Would you please output all the records exactly as given? Pictures should not appear in the copy.

→ **Source records**:
========

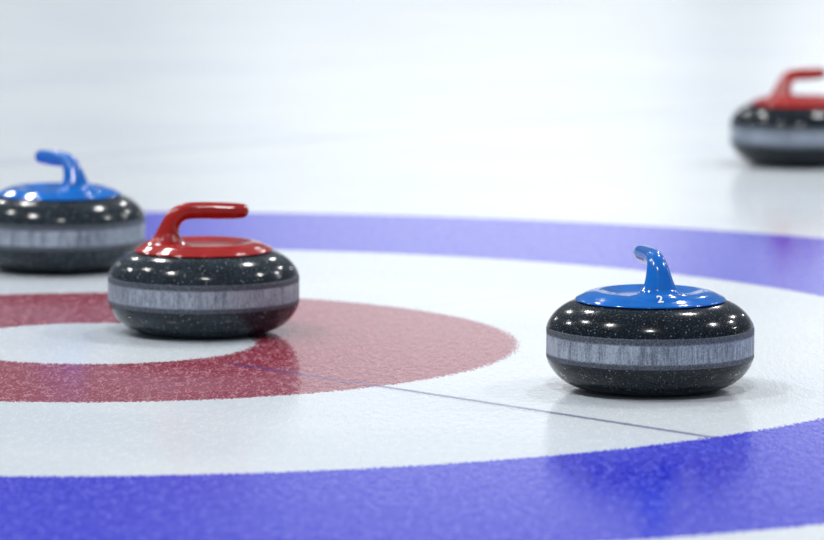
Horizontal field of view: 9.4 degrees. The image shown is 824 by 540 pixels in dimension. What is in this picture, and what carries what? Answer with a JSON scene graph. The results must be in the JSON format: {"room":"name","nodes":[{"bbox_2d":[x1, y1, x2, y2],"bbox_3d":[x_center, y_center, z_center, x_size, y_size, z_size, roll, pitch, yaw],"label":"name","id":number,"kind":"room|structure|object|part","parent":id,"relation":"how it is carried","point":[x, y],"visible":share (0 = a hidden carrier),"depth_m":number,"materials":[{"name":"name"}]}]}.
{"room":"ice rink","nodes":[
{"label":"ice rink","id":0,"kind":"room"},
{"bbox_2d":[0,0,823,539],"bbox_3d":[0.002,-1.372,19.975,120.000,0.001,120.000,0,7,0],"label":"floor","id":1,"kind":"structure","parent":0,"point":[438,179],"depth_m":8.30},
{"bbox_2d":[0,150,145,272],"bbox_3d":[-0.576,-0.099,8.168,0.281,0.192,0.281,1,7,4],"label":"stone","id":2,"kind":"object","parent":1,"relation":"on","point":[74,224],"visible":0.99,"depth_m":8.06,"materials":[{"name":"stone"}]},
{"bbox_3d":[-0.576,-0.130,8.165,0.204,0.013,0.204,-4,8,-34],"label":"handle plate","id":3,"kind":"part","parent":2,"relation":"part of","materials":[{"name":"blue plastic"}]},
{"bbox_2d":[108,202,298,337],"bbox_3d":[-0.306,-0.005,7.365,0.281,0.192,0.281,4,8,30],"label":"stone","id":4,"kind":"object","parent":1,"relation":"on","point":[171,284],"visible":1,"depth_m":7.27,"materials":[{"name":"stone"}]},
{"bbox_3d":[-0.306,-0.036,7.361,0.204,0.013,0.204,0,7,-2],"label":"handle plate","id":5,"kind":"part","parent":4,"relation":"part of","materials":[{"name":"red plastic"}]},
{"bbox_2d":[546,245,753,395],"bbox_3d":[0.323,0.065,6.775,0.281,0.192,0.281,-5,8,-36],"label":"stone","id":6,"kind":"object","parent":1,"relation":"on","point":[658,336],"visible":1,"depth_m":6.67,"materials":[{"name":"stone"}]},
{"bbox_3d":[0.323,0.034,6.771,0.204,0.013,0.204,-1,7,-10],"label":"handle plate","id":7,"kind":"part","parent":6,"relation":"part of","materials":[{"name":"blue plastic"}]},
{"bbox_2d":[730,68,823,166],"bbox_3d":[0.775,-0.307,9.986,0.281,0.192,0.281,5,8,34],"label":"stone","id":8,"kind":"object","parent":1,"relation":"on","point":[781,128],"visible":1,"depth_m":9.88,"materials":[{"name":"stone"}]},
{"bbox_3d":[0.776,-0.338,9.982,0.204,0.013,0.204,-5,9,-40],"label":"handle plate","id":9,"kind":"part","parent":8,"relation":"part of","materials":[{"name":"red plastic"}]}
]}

========

→ **Answer for this exercise**:
Horizontal field of view: 9.4 degrees. The image shown is 824 by 540 pixels in dimension. What is in this picture, and what carries what? Answer with a JSON scene graph. The results must be in the JSON format: {"room":"name","nodes":[{"bbox_2d":[x1, y1, x2, y2],"bbox_3d":[x_center, y_center, z_center, x_size, y_size, z_size, roll, pitch, yaw],"label":"name","id":number,"kind":"room|structure|object|part","parent":id,"relation":"how it is carried","point":[x, y],"visible":share (0 = a hidden carrier),"depth_m":number,"materials":[{"name":"name"}]}]}.
{"room":"ice rink","nodes":[
{"label":"ice rink","id":0,"kind":"room"},
{"bbox_2d":[0,0,823,539],"bbox_3d":[0.002,-1.372,19.975,120.000,0.001,120.000,0,7,0],"label":"floor","id":1,"kind":"structure","parent":0,"point":[438,179],"depth_m":8.30},
{"bbox_2d":[0,150,145,272],"bbox_3d":[-0.576,-0.099,8.168,0.281,0.192,0.281,1,7,4],"label":"stone","id":2,"kind":"object","parent":1,"relation":"on","point":[74,224],"visible":0.99,"depth_m":8.06,"materials":[{"name":"stone"}]},
{"bbox_3d":[-0.576,-0.130,8.165,0.204,0.013,0.204,-4,8,-34],"label":"handle plate","id":3,"kind":"part","parent":2,"relation":"part of","materials":[{"name":"blue plastic"}]},
{"bbox_2d":[108,202,298,337],"bbox_3d":[-0.306,-0.005,7.365,0.281,0.192,0.281,4,8,30],"label":"stone","id":4,"kind":"object","parent":1,"relation":"on","point":[171,284],"visible":1,"depth_m":7.27,"materials":[{"name":"stone"}]},
{"bbox_3d":[-0.306,-0.036,7.361,0.204,0.013,0.204,0,7,-2],"label":"handle plate","id":5,"kind":"part","parent":4,"relation":"part of","materials":[{"name":"red plastic"}]},
{"bbox_2d":[546,245,753,395],"bbox_3d":[0.323,0.065,6.775,0.281,0.192,0.281,-5,8,-36],"label":"stone","id":6,"kind":"object","parent":1,"relation":"on","point":[658,336],"visible":1,"depth_m":6.67,"materials":[{"name":"stone"}]},
{"bbox_3d":[0.323,0.034,6.771,0.204,0.013,0.204,-1,7,-10],"label":"handle plate","id":7,"kind":"part","parent":6,"relation":"part of","materials":[{"name":"blue plastic"}]},
{"bbox_2d":[730,68,823,166],"bbox_3d":[0.775,-0.307,9.986,0.281,0.192,0.281,5,8,34],"label":"stone","id":8,"kind":"object","parent":1,"relation":"on","point":[781,128],"visible":1,"depth_m":9.88,"materials":[{"name":"stone"}]},
{"bbox_3d":[0.776,-0.338,9.982,0.204,0.013,0.204,-5,9,-40],"label":"handle plate","id":9,"kind":"part","parent":8,"relation":"part of","materials":[{"name":"red plastic"}]}
]}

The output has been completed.